▶ _Problem requirements_
Skip every image and restate the data word for word.

▶ _Record excerpts_
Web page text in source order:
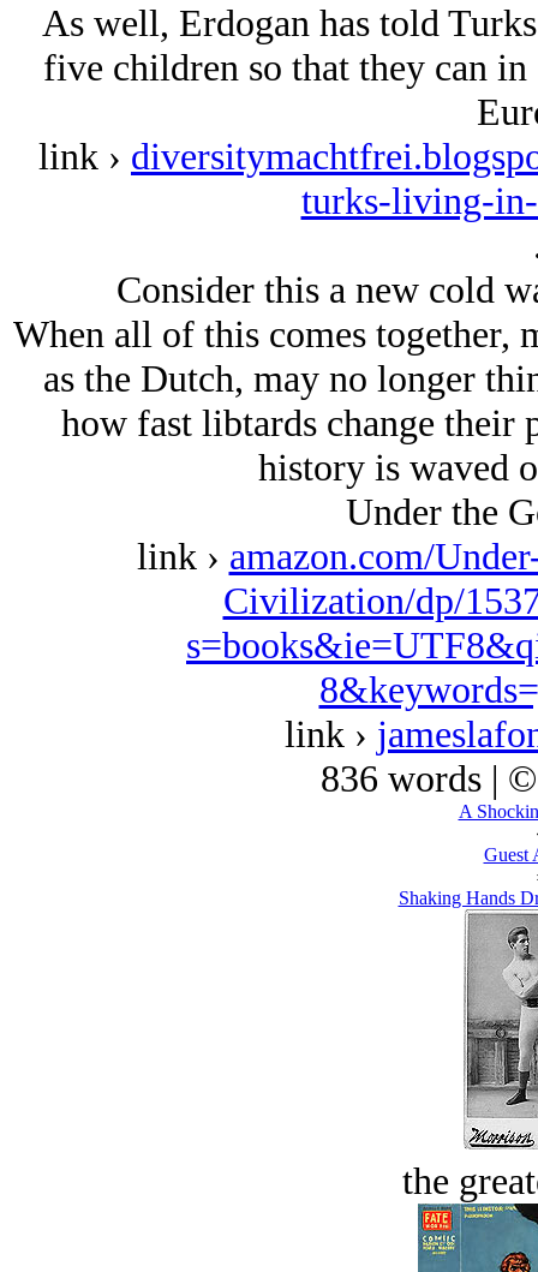
As well, Erdogan has told
five children so that they can
link ›
turks-living-
Consider this a new cold
When all of this comes together,
as the Dutch, may no longer
how fast libtards change
history is waved
Under the
link › amazon.com/
Civilization/dp/
link ›
836 words |
A
Guest
Shaking Hands
the
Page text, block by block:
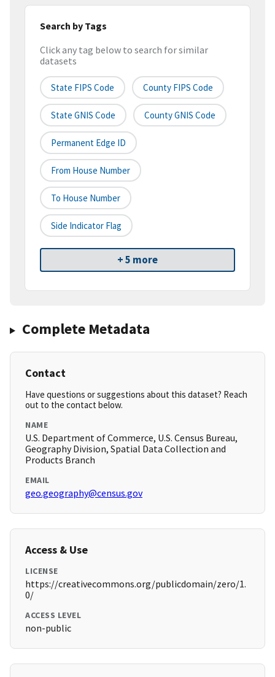
Search by Tags
Click any tag below to search for similar
datasets
State FIPS Code County FIPS Code
State GNIS Code County GNIS Code
Permanent Edge ID
From House Number
To House Number
Side Indicator Flag
+ 5 more
Complete Metadata
Contact
Have questions or suggestions about this dataset? Reach
out to the contact below.
NAME
U.S. Department of Commerce, U.S. Census Bureau,
Geography Division, Spatial Data Collection and
Products Branch
EMAIL
geo.geography@census.gov
Access & Use
LICENSE
https://creativecommons.org/publicdomain/zero/1.
0/
ACCESS LEVEL
non-public
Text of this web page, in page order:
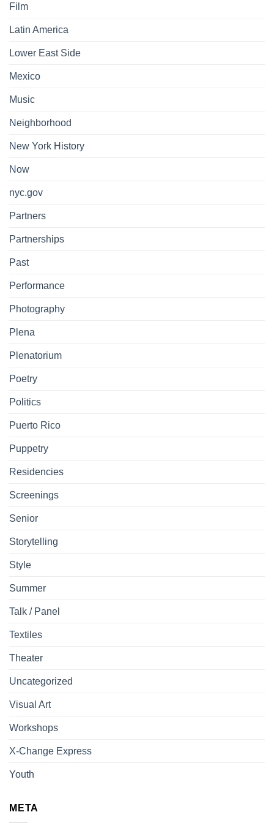
Film
Latin America
Lower East Side
Mexico
Music
Neighborhood
New York History
Now
nyc.gov
Partners
Partnerships
Past
Performance
Photography
Plena
Plenatorium
Poetry
Politics
Puerto Rico
Puppetry
Residencies
Screenings
Senior
Storytelling
Style
Summer
Talk / Panel
Textiles
Theater
Uncategorized
Visual Art
Workshops
X-Change Express
Youth
META
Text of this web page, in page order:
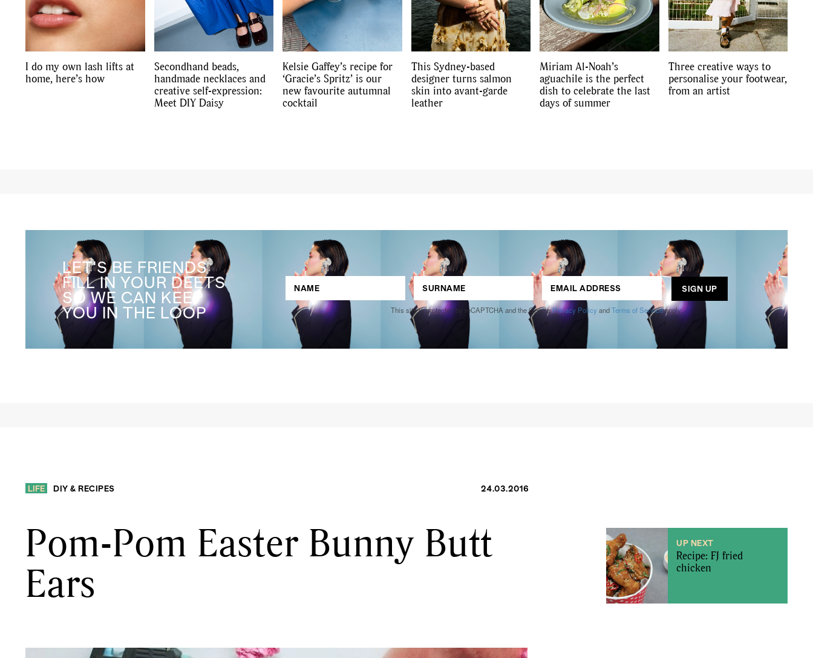
I do my own lash lifts at
home, here’s how
Secondhand beads,
handmade necklaces and
creative self-expression:
Meet DIY Daisy
Kelsie Gaffey’s recipe for
‘Gracie’s Spritz’ is our
new favourite autumnal
cocktail
This Sydney-based
designer turns salmon
skin into avant-garde
leather
Miriam Al-Noah’s
aguachile is the perfect
dish to celebrate the last
days of summer
Three creative ways to
personalise your footwear,
from an artist
LET'S BE FRIENDS
FILL IN YOUR DEETS
SO WE CAN KEEP
YOU IN THE LOOP This site is protected by reCAPTCHA and the GooglePrivacy Policy andTerms of Serviceapply.
LIFE DIY & RECIPES 24.03.2016
Pom-Pom Easter Bunny Butt
Ears
UP NEXT
Recipe: FJ fried
chicken
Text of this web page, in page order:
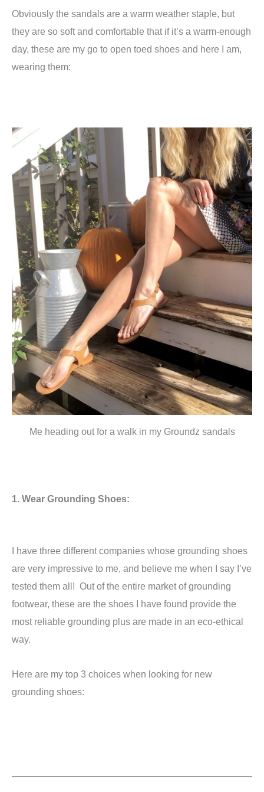
Obviously the sandals are a warm weather staple, but
they are so soft and comfortable that if it’s a warm-enough
day, these are my go to open toed shoes and here I am,
wearing them:
Me heading out for a walk in my Groundz sandals
1. Wear Grounding Shoes:
I have three different companies whose grounding shoes
are very impressive to me, and believe me when I say I’ve
tested them all! Out of the entire market of grounding
footwear, these are the shoes I have found provide the
most reliable grounding plus are made in an eco-ethical
way.
Here are my top 3 choices when looking for new
grounding shoes:
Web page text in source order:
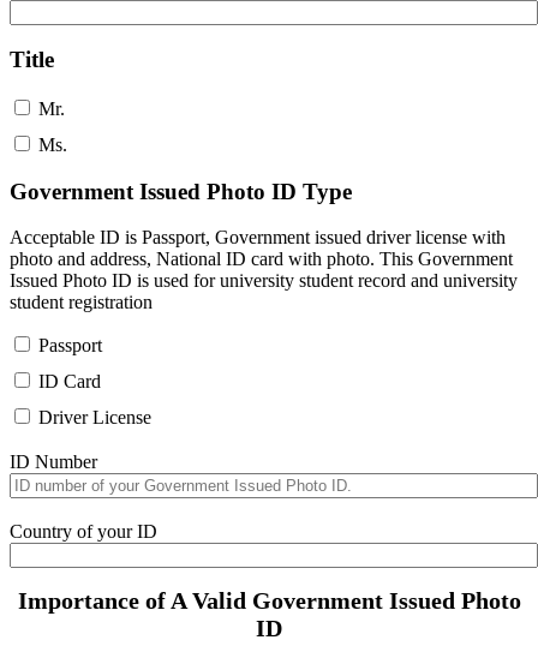
Title
Mr.
Ms.
Government Issued Photo ID Type
Acceptable ID is Passport, Government issued driver license with
photo and address, National ID card with photo. This Government
Issued Photo ID is used for university student record and university
student registration
Passport
ID Card
Driver License
ID Number
Country of your ID
Importance of A Valid Government Issued Photo
ID
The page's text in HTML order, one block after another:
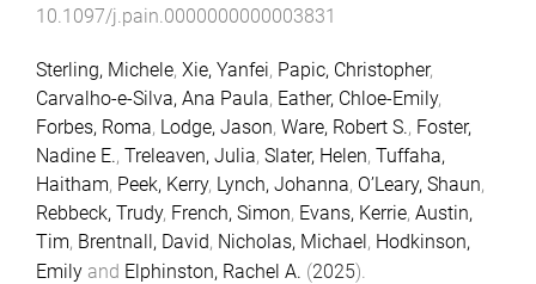
10.1097/j.pain.0000000000003831
Sterling, Michele, Xie, Yanfei, Papic, Christopher,
Carvalho-e-Silva, Ana Paula, Eather, Chloe-Emily,
Forbes, Roma, Lodge, Jason, Ware, Robert S., Foster,
Nadine E., Treleaven, Julia, Slater, Helen, Tuffaha,
Haitham, Peek, Kerry, Lynch, Johanna, O’Leary, Shaun,
Rebbeck, Trudy, French, Simon, Evans, Kerrie, Austin,
Tim, Brentnall, David, Nicholas, Michael, Hodkinson,
Emily and Elphinston, Rachel A. (2025).
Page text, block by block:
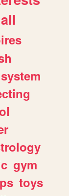
all
system
gym
toys
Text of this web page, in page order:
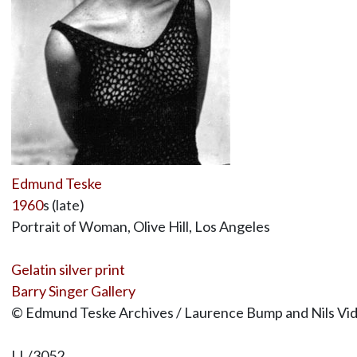
Edmund Teske
1960s (late)
Portrait of Woman, Olive Hill, Los Angeles
Gelatin silver print
Barry Singer Gallery
© Edmund Teske Archives / Laurence Bump and Nils
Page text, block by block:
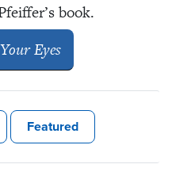
book.
Eyes
Featured
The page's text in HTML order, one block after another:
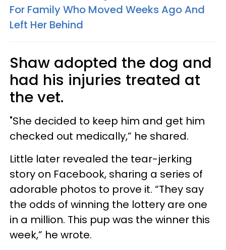
For Family Who Moved Weeks Ago And
Left Her Behind
Shaw adopted the dog and
had his injuries treated at
the vet.
"She decided to keep him and get him
checked out medically,” he shared.
Little later revealed the tear-jerking
story on Facebook, sharing a series of
adorable photos to prove it. “They say
the odds of winning the lottery are one
in a million. This pup was the winner this
week,” he wrote.
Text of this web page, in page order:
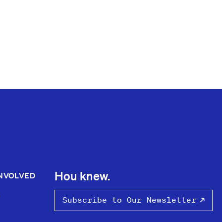
Hou knew.
Subscribe to Our Newsletter
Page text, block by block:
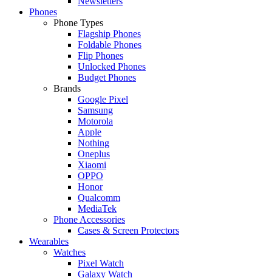
Phones
Phone Types
Flagship Phones
Foldable Phones
Flip Phones
Unlocked Phones
Budget Phones
Brands
Google Pixel
Samsung
Motorola
Apple
Nothing
Oneplus
Xiaomi
OPPO
Honor
Qualcomm
MediaTek
Phone Accessories
Cases & Screen Protectors
Wearables
Watches
Pixel Watch
Galaxy Watch
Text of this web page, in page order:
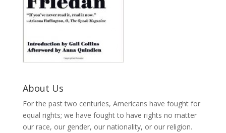
About Us
For the past two centuries, Americans have fought for
equal rights; we have fought to have rights no matter
our race, our gender, our nationality, or our religion.
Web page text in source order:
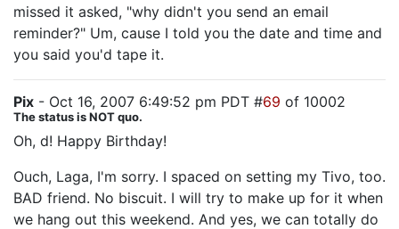
missed it asked, "why didn't you send an email
reminder?" Um, cause I told you the date and time and
you said you'd tape it.
Pix - Oct 16, 2007 6:49:52 pm PDT #69 of 10002
The status is NOT quo.
Oh, d! Happy Birthday!
Ouch, Laga, I'm sorry. I spaced on setting my Tivo, too.
BAD friend. No biscuit. I will try to make up for it when
we hang out this weekend. And yes, we can totally do

▶ _Written answer_
Web page text in source order:
As well, Erdogan has told
five children so that they can
link ›
turks-living-
Consider this a new cold
When all of this comes together,
as the Dutch, may no longer
how fast libtards change
history is waved
Under the
link › amazon.com/
Civilization/dp/
link ›
836 words |
A
Guest
Shaking Hands
the
Page text, block by block:
Search by Tags
Click any tag below to search for similar
datasets
State FIPS Code County FIPS Code
State GNIS Code County GNIS Code
Permanent Edge ID
From House Number
To House Number
Side Indicator Flag
+ 5 more
Complete Metadata
Contact
Have questions or suggestions about this dataset? Reach
out to the contact below.
NAME
U.S. Department of Commerce, U.S. Census Bureau,
Geography Division, Spatial Data Collection and
Products Branch
EMAIL
geo.geography@census.gov
Access & Use
LICENSE
https://creativecommons.org/publicdomain/zero/1.
0/
ACCESS LEVEL
non-public
Text of this web page, in page order:
Film
Latin America
Lower East Side
Mexico
Music
Neighborhood
New York History
Now
nyc.gov
Partners
Partnerships
Past
Performance
Photography
Plena
Plenatorium
Poetry
Politics
Puerto Rico
Puppetry
Residencies
Screenings
Senior
Storytelling
Style
Summer
Talk / Panel
Textiles
Theater
Uncategorized
Visual Art
Workshops
X-Change Express
Youth
META
Text of this web page, in page order:
I do my own lash lifts at
home, here’s how
Secondhand beads,
handmade necklaces and
creative self-expression:
Meet DIY Daisy
Kelsie Gaffey’s recipe for
‘Gracie’s Spritz’ is our
new favourite autumnal
cocktail
This Sydney-based
designer turns salmon
skin into avant-garde
leather
Miriam Al-Noah’s
aguachile is the perfect
dish to celebrate the last
days of summer
Three creative ways to
personalise your footwear,
from an artist
LET'S BE FRIENDS
FILL IN YOUR DEETS
SO WE CAN KEEP
YOU IN THE LOOP This site is protected by reCAPTCHA and the GooglePrivacy Policy andTerms of Serviceapply.
LIFE DIY & RECIPES 24.03.2016
Pom-Pom Easter Bunny Butt
Ears
UP NEXT
Recipe: FJ fried
chicken
Text of this web page, in page order:
Obviously the sandals are a warm weather staple, but
they are so soft and comfortable that if it’s a warm-enough
day, these are my go to open toed shoes and here I am,
wearing them:
Me heading out for a walk in my Groundz sandals
1. Wear Grounding Shoes:
I have three different companies whose grounding shoes
are very impressive to me, and believe me when I say I’ve
tested them all! Out of the entire market of grounding
footwear, these are the shoes I have found provide the
most reliable grounding plus are made in an eco-ethical
way.
Here are my top 3 choices when looking for new
grounding shoes:
Web page text in source order:
Title
Mr.
Ms.
Government Issued Photo ID Type
Acceptable ID is Passport, Government issued driver license with
photo and address, National ID card with photo. This Government
Issued Photo ID is used for university student record and university
student registration
Passport
ID Card
Driver License
ID Number
Country of your ID
Importance of A Valid Government Issued Photo
ID
The page's text in HTML order, one block after another:
10.1097/j.pain.0000000000003831
Sterling, Michele, Xie, Yanfei, Papic, Christopher,
Carvalho-e-Silva, Ana Paula, Eather, Chloe-Emily,
Forbes, Roma, Lodge, Jason, Ware, Robert S., Foster,
Nadine E., Treleaven, Julia, Slater, Helen, Tuffaha,
Haitham, Peek, Kerry, Lynch, Johanna, O’Leary, Shaun,
Rebbeck, Trudy, French, Simon, Evans, Kerrie, Austin,
Tim, Brentnall, David, Nicholas, Michael, Hodkinson,
Emily and Elphinston, Rachel A. (2025).
Page text, block by block:
all
system
gym
toys
Text of this web page, in page order:
Edmund Teske
1960s (late)
Portrait of Woman, Olive Hill, Los Angeles
Gelatin silver print
Barry Singer Gallery
© Edmund Teske Archives / Laurence Bump and Nils
Page text, block by block:
book.
Eyes
Featured
The page's text in HTML order, one block after another:
For Family Who Moved Weeks Ago And
Left Her Behind
Shaw adopted the dog and
had his injuries treated at
the vet.
"She decided to keep him and get him
checked out medically,” he shared.
Little later revealed the tear-jerking
story on Facebook, sharing a series of
adorable photos to prove it. “They say
the odds of winning the lottery are one
in a million. This pup was the winner this
week,” he wrote.
Text of this web page, in page order:
Hou knew.
Subscribe to Our Newsletter
Page text, block by block:
Phones
Phone Types
Flagship Phones
Foldable Phones
Flip Phones
Unlocked Phones
Budget Phones
Brands
Google Pixel
Samsung
Motorola
Apple
Nothing
Oneplus
Xiaomi
OPPO
Honor
Qualcomm
MediaTek
Phone Accessories
Cases & Screen Protectors
Wearables
Watches
Pixel Watch
Galaxy Watch
Text of this web page, in page order:
About Us
For the past two centuries, Americans have fought for
equal rights; we have fought to have rights no matter
our race, our gender, our nationality, or our religion.
Web page text in source order:
missed it asked, "why didn't you send an email
reminder?" Um, cause I told you the date and time and
you said you'd tape it.
Pix - Oct 16, 2007 6:49:52 pm PDT #69 of 10002
The status is NOT quo.
Oh, d! Happy Birthday!
Ouch, Laga, I'm sorry. I spaced on setting my Tivo, too.
BAD friend. No biscuit. I will try to make up for it when
we hang out this weekend. And yes, we can totally do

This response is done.